| YOUR ASSIGNMENT |
Across the records below, count the lines that contain "many" and write down only the count.

| DATA TO PROCESS |
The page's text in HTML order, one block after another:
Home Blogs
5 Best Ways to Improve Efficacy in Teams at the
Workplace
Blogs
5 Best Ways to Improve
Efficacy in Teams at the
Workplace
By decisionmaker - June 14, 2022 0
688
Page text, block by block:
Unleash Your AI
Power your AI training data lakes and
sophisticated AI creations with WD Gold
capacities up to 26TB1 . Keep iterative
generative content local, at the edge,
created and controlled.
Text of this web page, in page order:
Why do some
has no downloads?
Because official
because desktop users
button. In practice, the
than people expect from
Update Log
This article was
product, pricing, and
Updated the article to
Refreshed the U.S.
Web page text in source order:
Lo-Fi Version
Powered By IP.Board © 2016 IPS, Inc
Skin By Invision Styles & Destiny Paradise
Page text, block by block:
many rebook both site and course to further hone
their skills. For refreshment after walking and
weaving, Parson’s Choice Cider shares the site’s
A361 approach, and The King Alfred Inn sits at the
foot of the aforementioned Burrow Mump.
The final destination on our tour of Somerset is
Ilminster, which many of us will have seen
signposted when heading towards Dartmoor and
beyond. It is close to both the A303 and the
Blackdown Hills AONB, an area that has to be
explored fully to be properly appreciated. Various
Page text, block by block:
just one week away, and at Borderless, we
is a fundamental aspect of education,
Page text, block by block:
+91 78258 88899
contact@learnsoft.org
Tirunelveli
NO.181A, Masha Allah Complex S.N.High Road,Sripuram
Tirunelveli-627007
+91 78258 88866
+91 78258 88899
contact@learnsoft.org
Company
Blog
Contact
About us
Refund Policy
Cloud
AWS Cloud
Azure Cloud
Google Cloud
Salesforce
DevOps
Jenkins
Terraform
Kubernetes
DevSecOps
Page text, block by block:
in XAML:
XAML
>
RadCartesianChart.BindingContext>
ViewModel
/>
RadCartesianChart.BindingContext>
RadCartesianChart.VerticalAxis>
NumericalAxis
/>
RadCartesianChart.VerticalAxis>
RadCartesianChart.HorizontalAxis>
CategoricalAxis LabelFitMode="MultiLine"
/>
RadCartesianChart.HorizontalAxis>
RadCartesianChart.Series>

| RESPONSE TO THIS TASK |
2